### What is needed:
Two lines mark the range in the entries below: the one holding "4100 Words [127, 106]" and the one holding "Definition 1 (Fundamental". Set down those two and all lines between them, exactly.

==== Material for the task ====

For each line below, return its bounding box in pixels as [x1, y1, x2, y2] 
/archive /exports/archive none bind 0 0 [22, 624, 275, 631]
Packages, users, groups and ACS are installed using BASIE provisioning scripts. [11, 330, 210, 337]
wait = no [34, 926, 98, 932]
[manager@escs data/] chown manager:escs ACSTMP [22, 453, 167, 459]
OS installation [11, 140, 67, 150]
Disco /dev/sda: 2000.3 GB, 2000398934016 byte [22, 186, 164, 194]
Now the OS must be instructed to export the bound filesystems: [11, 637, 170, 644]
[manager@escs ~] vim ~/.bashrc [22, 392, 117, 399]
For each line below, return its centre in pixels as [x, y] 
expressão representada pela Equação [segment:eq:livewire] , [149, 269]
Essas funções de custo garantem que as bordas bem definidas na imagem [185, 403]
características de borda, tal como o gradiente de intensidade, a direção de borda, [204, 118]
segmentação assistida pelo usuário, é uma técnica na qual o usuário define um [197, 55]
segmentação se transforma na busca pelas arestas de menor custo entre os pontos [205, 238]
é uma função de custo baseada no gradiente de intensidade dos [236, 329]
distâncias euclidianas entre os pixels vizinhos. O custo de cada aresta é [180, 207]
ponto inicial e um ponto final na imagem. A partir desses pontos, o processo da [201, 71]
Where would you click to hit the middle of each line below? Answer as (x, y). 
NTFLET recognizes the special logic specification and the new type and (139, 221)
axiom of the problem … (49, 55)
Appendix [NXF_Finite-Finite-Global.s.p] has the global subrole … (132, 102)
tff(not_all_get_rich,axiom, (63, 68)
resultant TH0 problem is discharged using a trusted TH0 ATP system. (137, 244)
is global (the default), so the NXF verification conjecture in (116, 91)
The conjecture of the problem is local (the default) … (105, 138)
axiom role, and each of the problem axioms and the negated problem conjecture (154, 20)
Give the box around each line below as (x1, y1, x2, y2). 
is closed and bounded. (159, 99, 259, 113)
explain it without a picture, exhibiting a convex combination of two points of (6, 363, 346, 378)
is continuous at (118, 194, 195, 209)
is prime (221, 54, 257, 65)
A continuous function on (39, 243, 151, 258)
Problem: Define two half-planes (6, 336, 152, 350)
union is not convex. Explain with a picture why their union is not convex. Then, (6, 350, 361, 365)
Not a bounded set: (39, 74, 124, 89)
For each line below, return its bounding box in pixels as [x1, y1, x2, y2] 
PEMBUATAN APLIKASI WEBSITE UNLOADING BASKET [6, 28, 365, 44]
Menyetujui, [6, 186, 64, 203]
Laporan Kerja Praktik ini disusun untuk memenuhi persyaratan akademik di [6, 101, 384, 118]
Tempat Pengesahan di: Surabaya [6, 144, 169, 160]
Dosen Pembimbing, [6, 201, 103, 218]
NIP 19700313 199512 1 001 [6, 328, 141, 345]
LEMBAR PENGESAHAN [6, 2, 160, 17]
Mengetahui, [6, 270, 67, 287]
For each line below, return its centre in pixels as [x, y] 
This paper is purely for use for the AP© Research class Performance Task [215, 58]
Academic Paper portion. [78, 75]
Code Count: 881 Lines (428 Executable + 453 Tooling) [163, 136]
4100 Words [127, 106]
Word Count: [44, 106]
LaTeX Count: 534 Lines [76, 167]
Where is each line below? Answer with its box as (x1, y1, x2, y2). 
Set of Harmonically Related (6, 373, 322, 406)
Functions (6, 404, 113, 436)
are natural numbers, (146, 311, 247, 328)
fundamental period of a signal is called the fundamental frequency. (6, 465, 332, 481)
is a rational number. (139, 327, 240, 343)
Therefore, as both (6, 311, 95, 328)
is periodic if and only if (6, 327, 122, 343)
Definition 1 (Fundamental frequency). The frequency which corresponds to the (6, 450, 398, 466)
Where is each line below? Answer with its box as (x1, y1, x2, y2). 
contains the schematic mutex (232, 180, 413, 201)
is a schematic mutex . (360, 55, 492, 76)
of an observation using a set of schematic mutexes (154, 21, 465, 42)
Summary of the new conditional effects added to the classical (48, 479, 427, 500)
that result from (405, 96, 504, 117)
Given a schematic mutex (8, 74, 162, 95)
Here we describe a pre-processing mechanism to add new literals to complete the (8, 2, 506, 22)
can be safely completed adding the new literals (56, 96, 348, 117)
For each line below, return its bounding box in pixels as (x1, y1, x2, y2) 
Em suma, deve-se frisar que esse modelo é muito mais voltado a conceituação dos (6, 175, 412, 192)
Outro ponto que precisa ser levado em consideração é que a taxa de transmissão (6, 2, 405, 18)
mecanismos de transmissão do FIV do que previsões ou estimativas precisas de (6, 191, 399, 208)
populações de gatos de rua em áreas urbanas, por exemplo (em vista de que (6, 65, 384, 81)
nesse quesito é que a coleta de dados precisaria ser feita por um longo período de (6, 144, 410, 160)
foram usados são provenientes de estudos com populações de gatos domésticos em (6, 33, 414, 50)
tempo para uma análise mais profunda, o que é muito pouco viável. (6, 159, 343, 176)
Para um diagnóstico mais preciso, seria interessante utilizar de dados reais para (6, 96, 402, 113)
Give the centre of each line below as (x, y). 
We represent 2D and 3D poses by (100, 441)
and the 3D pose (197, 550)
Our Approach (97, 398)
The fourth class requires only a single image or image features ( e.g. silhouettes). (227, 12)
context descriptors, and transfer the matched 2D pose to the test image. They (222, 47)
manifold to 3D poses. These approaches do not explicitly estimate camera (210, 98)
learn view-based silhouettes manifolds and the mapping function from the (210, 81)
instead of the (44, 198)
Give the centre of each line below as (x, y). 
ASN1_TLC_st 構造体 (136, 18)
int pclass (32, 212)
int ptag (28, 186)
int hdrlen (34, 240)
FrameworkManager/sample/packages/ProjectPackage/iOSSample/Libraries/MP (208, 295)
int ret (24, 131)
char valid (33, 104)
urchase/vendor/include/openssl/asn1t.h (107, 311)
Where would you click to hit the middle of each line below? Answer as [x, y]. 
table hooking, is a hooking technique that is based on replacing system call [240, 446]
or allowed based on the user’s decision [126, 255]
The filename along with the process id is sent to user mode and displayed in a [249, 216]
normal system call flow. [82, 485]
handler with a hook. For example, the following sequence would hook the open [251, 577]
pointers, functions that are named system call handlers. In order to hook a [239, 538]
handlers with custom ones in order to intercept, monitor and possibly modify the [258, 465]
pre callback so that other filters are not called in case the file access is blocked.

====

### Response to this task:
4100 Words [127, 106]
Word Count: [44, 106]
LaTeX Count: 534 Lines [76, 167]
Where is each line below? Answer with its box as (x1, y1, x2, y2). 
Set of Harmonically Related (6, 373, 322, 406)
Functions (6, 404, 113, 436)
are natural numbers, (146, 311, 247, 328)
fundamental period of a signal is called the fundamental frequency. (6, 465, 332, 481)
is a rational number. (139, 327, 240, 343)
Therefore, as both (6, 311, 95, 328)
is periodic if and only if (6, 327, 122, 343)
Definition 1 (Fundamental frequency). The frequency which corresponds to the (6, 450, 398, 466)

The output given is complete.